■ **EXERCISE BRIEF**
Search the entries below for the string "Courts" and copy the lines that hold it.

■ **THE DATA**
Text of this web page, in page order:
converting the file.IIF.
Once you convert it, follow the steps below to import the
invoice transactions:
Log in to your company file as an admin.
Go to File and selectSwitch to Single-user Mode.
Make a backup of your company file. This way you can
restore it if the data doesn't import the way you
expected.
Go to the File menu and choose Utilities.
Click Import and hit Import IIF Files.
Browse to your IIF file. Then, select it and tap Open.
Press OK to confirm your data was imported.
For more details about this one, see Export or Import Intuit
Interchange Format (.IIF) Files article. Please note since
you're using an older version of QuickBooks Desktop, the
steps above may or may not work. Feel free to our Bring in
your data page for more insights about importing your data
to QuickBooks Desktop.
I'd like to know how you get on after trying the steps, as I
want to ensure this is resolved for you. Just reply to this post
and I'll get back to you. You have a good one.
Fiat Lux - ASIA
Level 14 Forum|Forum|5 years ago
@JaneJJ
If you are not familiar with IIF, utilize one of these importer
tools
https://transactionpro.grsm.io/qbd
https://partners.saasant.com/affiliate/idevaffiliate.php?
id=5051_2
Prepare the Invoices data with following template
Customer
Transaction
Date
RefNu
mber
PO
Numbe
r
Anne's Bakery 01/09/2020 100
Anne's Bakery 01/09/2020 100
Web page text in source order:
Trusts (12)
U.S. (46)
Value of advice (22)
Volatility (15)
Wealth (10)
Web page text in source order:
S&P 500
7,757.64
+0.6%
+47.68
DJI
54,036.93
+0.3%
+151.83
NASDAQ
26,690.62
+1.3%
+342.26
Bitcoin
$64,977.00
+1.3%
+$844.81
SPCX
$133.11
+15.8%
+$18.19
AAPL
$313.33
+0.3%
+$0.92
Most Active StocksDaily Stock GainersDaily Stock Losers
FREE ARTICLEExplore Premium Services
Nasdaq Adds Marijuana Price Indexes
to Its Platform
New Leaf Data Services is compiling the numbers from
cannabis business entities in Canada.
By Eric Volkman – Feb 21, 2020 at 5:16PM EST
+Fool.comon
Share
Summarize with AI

==

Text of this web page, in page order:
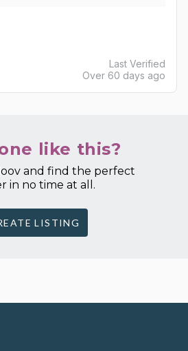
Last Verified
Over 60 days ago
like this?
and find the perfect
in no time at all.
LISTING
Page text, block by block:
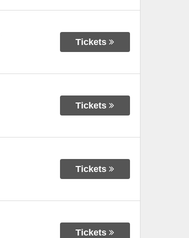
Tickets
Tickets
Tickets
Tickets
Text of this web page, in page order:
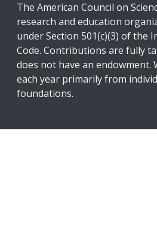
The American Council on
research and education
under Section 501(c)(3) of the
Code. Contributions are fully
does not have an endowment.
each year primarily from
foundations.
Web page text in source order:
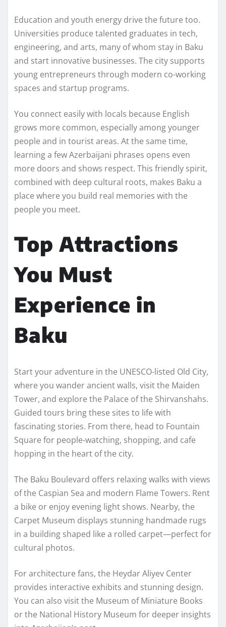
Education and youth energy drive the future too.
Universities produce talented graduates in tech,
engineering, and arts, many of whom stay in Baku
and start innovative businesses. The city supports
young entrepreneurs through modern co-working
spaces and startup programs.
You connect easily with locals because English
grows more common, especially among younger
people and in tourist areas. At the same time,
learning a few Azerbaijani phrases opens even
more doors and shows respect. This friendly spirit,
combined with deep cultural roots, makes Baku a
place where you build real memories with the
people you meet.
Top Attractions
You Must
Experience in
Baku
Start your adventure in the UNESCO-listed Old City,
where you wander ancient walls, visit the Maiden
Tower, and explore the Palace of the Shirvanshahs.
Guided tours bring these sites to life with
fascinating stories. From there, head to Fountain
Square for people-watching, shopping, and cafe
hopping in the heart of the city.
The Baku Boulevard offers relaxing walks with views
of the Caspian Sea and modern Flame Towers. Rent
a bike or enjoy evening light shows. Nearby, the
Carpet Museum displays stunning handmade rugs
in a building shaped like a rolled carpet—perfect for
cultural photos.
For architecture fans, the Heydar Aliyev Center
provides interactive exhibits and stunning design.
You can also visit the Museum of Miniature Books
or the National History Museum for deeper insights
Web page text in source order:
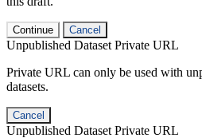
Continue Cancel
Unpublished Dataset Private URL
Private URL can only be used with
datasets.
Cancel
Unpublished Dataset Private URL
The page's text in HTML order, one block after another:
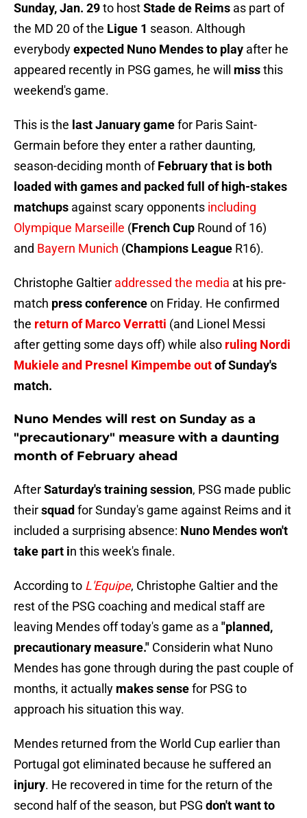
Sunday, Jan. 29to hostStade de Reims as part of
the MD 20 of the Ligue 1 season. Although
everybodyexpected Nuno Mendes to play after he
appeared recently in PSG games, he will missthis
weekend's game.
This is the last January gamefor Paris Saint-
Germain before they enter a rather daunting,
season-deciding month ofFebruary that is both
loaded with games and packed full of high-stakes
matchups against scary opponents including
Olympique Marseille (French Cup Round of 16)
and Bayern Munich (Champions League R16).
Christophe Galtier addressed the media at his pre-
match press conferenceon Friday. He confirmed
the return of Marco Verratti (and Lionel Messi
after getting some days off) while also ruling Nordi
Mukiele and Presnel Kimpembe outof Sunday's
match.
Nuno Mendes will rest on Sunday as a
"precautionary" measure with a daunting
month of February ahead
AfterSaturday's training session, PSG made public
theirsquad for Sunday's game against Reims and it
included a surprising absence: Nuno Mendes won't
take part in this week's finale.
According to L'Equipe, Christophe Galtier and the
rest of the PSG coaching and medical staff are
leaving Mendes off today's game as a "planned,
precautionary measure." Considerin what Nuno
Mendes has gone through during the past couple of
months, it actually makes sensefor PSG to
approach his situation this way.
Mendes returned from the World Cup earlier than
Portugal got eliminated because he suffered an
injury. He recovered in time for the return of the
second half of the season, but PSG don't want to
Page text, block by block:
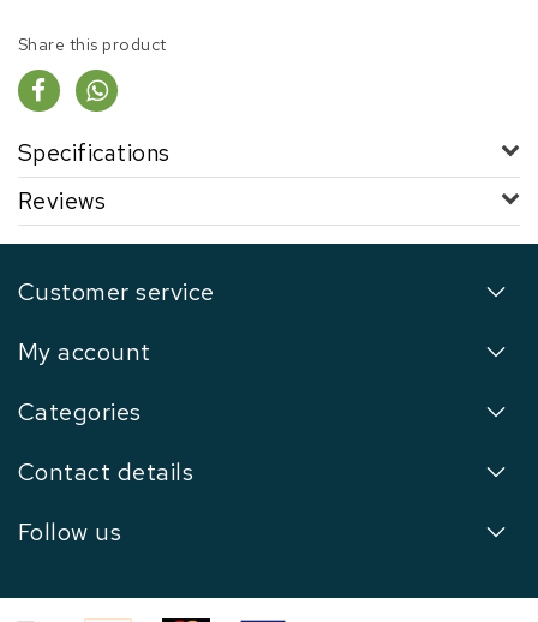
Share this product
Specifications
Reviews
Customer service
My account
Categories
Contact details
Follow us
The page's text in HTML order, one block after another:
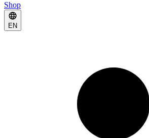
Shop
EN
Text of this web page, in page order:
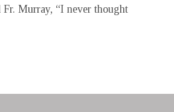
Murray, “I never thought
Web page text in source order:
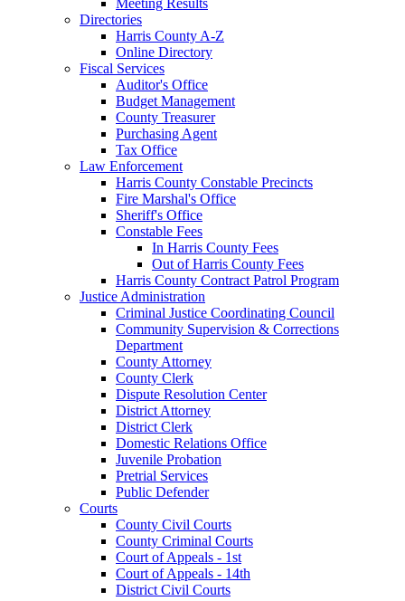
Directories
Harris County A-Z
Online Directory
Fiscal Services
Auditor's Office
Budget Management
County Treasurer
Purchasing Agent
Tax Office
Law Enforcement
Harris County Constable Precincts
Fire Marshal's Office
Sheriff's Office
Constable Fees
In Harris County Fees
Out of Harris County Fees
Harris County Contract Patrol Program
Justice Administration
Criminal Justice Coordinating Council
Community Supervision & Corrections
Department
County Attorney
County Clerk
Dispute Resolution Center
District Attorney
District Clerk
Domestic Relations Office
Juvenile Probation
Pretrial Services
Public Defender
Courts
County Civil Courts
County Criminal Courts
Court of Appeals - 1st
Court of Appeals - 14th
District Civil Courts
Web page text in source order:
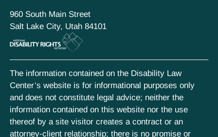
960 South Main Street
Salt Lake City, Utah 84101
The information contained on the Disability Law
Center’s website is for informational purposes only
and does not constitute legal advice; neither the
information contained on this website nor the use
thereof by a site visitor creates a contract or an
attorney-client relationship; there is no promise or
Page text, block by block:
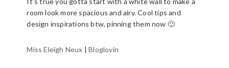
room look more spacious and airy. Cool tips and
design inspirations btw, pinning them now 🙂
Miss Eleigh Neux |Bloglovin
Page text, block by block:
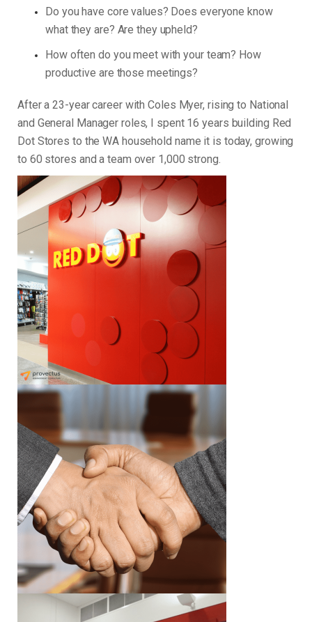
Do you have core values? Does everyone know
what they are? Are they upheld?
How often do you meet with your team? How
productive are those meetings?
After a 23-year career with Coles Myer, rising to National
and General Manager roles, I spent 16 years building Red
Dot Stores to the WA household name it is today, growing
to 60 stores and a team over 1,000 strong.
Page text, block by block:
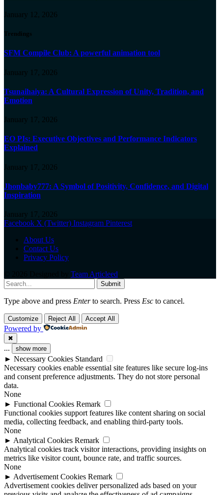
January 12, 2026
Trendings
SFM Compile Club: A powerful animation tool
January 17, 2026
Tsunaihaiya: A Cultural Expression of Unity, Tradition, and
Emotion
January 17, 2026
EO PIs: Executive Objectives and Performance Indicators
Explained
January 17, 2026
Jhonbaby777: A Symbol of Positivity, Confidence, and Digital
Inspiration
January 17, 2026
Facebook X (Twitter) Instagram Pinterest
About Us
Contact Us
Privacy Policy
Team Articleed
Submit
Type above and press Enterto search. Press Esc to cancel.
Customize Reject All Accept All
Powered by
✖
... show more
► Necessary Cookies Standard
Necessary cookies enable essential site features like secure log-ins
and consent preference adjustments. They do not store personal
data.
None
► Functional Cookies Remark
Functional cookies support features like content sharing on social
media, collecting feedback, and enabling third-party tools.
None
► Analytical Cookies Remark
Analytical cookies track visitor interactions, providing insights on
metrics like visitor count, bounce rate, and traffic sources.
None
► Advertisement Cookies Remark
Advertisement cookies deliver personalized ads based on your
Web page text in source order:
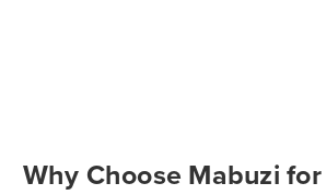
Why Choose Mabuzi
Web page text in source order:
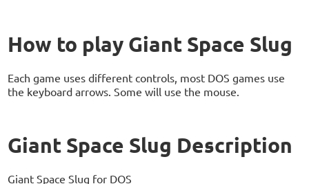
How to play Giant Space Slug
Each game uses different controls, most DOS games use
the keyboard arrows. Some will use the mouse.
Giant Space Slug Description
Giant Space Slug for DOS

---

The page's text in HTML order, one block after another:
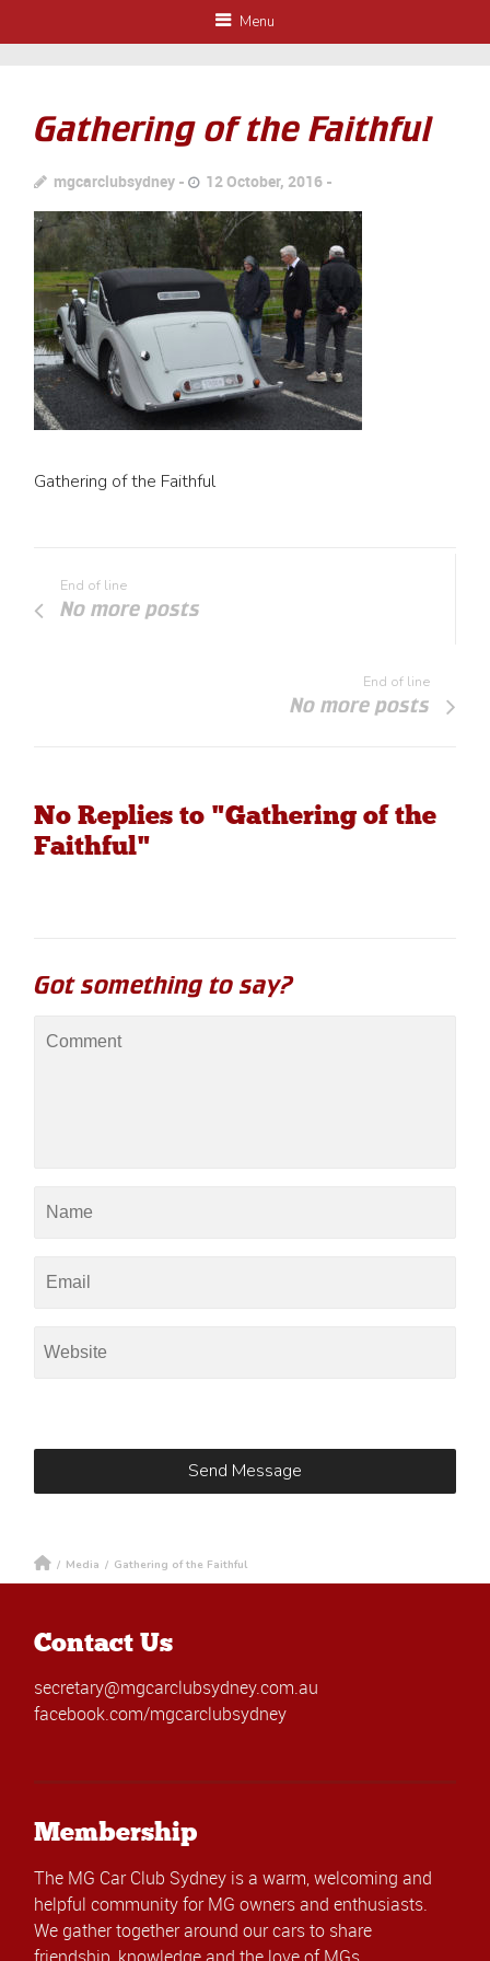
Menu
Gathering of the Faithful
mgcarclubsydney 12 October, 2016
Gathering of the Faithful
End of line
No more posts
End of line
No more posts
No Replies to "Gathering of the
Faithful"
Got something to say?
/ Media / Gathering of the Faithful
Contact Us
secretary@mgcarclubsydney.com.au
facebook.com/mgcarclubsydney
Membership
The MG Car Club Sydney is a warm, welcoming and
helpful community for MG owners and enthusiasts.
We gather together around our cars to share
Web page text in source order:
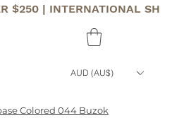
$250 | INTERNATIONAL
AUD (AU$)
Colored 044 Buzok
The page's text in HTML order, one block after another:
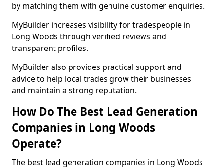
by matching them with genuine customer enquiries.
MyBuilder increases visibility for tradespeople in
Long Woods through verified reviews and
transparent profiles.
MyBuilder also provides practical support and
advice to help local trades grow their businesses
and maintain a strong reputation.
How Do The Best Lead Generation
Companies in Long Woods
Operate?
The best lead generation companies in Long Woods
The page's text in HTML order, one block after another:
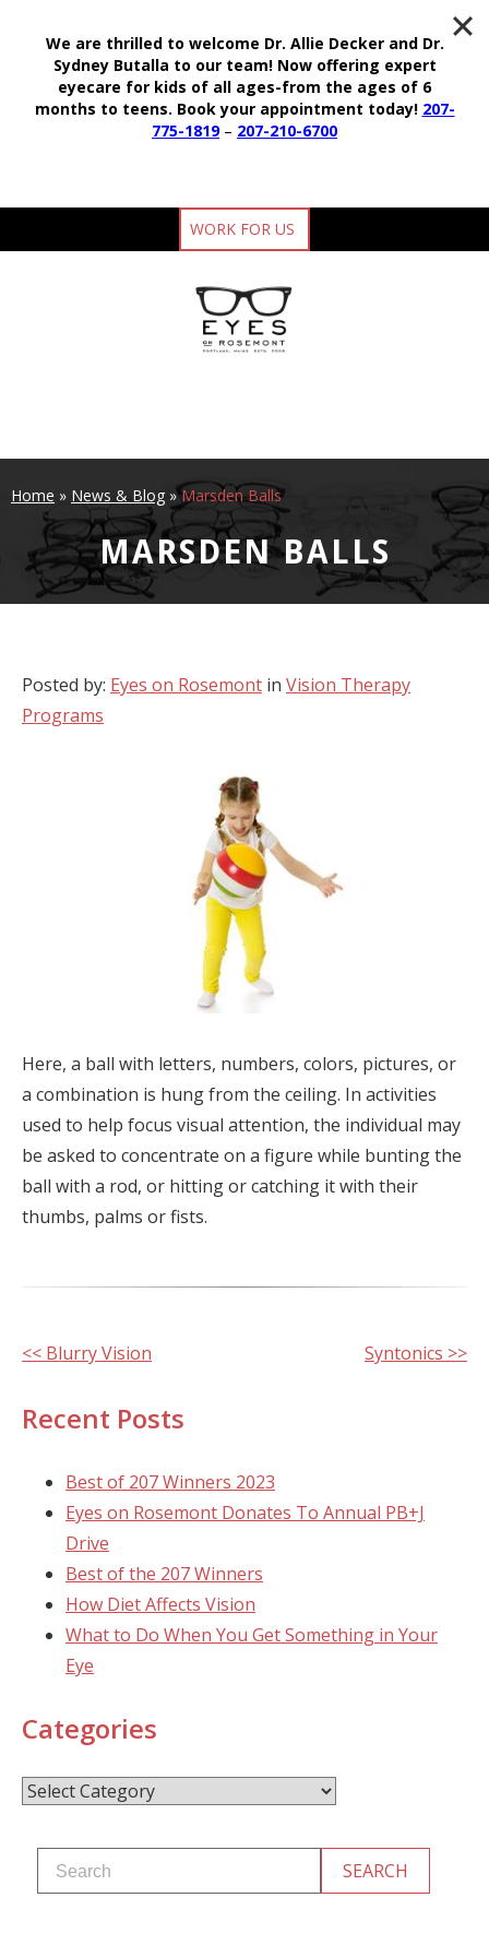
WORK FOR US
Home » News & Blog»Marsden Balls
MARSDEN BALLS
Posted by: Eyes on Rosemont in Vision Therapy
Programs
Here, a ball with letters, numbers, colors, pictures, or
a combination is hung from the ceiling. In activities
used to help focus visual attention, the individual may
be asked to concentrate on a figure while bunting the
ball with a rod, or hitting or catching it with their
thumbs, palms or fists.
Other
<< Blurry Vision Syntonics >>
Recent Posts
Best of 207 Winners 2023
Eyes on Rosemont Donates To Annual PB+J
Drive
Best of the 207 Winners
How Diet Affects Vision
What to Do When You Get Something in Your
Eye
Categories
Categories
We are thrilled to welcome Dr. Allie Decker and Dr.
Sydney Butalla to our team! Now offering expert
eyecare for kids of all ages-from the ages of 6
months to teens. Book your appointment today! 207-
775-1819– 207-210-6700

■ **ANSWER SPACE**
Courts
County Civil Courts
County Criminal Courts
District Civil Courts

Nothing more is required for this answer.